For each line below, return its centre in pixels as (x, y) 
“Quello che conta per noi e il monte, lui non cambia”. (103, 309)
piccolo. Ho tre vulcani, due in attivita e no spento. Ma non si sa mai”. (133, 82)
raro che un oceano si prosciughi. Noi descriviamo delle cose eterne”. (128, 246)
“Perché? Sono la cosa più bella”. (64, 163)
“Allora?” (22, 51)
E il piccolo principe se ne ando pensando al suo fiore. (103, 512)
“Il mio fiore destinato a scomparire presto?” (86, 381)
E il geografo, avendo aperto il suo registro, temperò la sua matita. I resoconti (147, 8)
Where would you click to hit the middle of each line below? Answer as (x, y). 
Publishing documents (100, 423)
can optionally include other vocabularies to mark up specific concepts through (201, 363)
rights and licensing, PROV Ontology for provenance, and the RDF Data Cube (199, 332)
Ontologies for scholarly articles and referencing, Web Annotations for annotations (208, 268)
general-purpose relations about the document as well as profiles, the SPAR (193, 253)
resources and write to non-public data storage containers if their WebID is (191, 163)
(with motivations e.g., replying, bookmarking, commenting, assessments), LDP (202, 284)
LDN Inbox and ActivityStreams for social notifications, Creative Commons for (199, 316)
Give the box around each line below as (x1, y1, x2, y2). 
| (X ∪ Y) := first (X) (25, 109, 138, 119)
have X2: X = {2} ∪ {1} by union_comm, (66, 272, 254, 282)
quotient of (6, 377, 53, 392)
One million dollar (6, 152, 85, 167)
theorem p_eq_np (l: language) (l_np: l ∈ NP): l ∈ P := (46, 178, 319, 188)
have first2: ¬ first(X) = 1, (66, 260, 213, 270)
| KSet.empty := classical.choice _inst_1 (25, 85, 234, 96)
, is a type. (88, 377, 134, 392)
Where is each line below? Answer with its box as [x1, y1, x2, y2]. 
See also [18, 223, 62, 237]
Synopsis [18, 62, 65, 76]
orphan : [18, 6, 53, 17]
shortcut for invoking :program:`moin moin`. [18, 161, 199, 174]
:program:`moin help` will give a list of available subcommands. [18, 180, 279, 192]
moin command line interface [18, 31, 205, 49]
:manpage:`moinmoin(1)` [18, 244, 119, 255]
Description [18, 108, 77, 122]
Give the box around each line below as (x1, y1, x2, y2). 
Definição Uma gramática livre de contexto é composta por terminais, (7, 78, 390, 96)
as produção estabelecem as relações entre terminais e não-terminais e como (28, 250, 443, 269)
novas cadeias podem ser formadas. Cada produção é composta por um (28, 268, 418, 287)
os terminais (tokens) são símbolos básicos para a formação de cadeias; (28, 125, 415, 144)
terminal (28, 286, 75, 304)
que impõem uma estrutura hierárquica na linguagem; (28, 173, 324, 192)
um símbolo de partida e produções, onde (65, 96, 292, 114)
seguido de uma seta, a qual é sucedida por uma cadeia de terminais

### REQUIRED ACTION
Scan the listing and report each line where the word "have" shows up.

### SOLUTION TO THIS EXERCISE
have X2: X = {2} ∪ {1} by union_comm, (66, 272, 254, 282)
have first2: ¬ first(X) = 1, (66, 260, 213, 270)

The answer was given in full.